Thanks for your help! It would be appreciated immensely.

Reprex data: (you can also go above and beyond and use the original dataset, Changes.csv. See link below)

# Library tibble (a part of tidyverse) is needed to copy paste reprex data
#install.packages("tibble") # if you need to install it
library(tibble)

data <- tibble::tribble(
        ~past,        ~new,        ~date,
       "00RJ", "S12000013", "2009-01-01",
       "00QR", "S12000015", "2009-01-01",
       "00RB", "S12000024", "2009-01-01",
       "13UD", "E07000015", "2009-01-01",
       "15UH", "E07000025", "2009-01-01",
       "00HC", "E06000024", "2009-01-01",
       "00KG", "E06000034", "2009-01-01",
       "19UD", "E07000049", "2009-01-01",
       "19UE", "E07000050", "2009-01-01",
       "19UG", "E07000051", "2009-01-01",
       "19UH", "E07000052", "2009-01-01",
       "19UJ", "E07000053", "2009-01-01",
  "E07000017", "E06000049", "2009-04-01",
  "E07000025", "E06000053", "2009-04-01",
  "E07000014", "E06000049", "2009-04-01",
  "E07000015", "E06000049", "2009-04-01",
  "S12000013", "S12000013", "2015-06-16",
  "S12000013", "S12000013", "2015-11-01",
  "S12000015", "S12000047", "2018-02-02",
  "S12000024", "S12000047", "2018-02-02",
  "S12000015", "S12000048", "2018-02-02",
  "S12000024", "S12000048", "2018-02-02",
  "E07000049", "E06000059", "2019-04-01",
  "E07000050", "E06000059", "2019-04-01",
  "E07000053", "E06000059", "2019-04-01",
  "E07000051", "E06000059", "2019-04-01",
  "E07000052", "E06000059", "2019-04-01"
  )

# Convert date to Date (after being copy pasted as tibble)
data$date <- as.Date(data$date)

For anyone interested, this data is from the UK's Code History Database. You can download the zip from the link below. It's the file named Changes.csv: https://geoportal.statistics.gov.uk/datasets/code-history-database-december-2019-for-the-united-kingdom. Note, in Changes.csv, past is named geogcd_p, new is geogcd and dateis oper_date.


Solution

  • You are essentially looking at a flat packed tree structure. It is easily graphed using the igraph package:

    
    library(igraph)
    g <- dat %>% select( past,new ) %>% t %>% c %>% graph
    plot( g )
    
    

    graph

    Now from here on there are many wayt to go about it, but it comes down to a depth first or width first approach to the problem.

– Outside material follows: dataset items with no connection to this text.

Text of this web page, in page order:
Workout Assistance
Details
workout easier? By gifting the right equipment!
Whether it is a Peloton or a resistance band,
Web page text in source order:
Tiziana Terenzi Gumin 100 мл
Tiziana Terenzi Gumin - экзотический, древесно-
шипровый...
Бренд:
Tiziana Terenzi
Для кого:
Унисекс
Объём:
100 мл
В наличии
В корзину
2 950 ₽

    It is reasonable to assume that we have several small graphs. A bunch of different codes that have gone through a few changes, rather than a select few codes that have gone through many changes.

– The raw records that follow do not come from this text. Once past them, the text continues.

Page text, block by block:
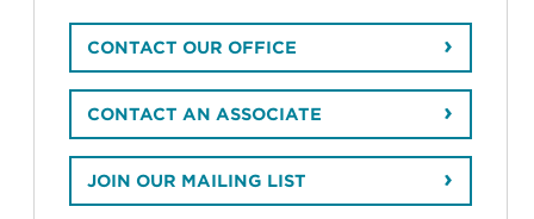
CONTACT OUR OFFICE
CONTACT AN ASSOCIATE
JOIN OUR MAILING LIST
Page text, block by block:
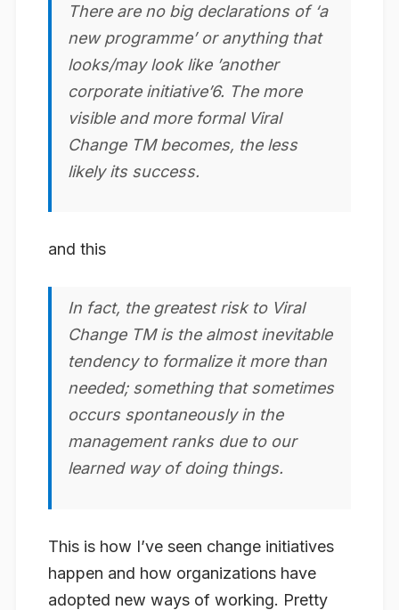
There are no big declarations of ‘a
new programme’ or anything that
looks/may look like ’another
corporate initiative’6. The more
visible and more formal Viral
Change TM becomes, the less
likely its success.
and this
In fact, the greatest risk to Viral
Change TM is the almostinevitable
tendency to formalizeit more than
needed; something that sometimes
occurs spontaneously in the
management ranks due to our
learned way of doing things.
This is how I’ve seen change initiatives
happen and how organizations have
adopted new ways of working. Pretty

    This suggests a width first approach, and is solvable by joining the data to itself, hopefully, not too many times:

    
    ## work with data.table for that extra speed.
    setDT(dat)
    
    ## remove duplicate entries of same code
    dat <- dat[, .(date=max(date)), by=.(past,new) ]
    
    ## these are the roots, all `past` values never present in `new`
    roots <- dat[ !past %in% new ]
    
    ## likewise, the leaves are those that never appear as `past` , unless they are self referencing.
    leaves <- unique( dat[ !new %in% past | new == past, !"past" ], by="new" )
    
    
    dd <- copy(roots)
    
    ## sucessively add next step from the source data till we have arrived at leaves only.
    while( !all( dd$new %in% leaves$new ) ) {
        dd <- unique(
            merge( dd, dat, by.x="new", by.y="past", all.x=TRUE )[ , .(date.x, past, new=coalesce(new.y,new), date.y=coalesce(date.y,date.x) ) ]
        )
    }
    
    ## final cleanup
    dd[ order(past), .(coding_2009=past,coding_2019=new) ]
    
    

    Output:

    
    > dd[ order(past), .(coding_2009=past,coding_2019=new) ]
        coding_2009 coding_2019
     1:        00HC   E06000024
     2:        00KG   E06000034
     3:        00QR   S12000047
     4:        00QR   S12000048
     5:        00RB   S12000047
     6:        00RB   S12000048
     7:        00RJ   S12000013
     8:        13UD   E06000049
     9:        15UH   E06000053
    10:        19UD   E06000059
    11:        19UE   E06000059
    12:        19UG   E06000059
    13:        19UH   E06000059
    14:        19UJ   E06000059
    15:   E07000014   E06000049
    16:   E07000017   E06000049
    
    

    Now I have only looked at the mini dataset, so I have no idea how the code will eprform in the wild, but you could give it a go.

    Looking at the image above, we see that there are at most 3 steps for each graph from root to leaf, meaning the above while loop only had to run once.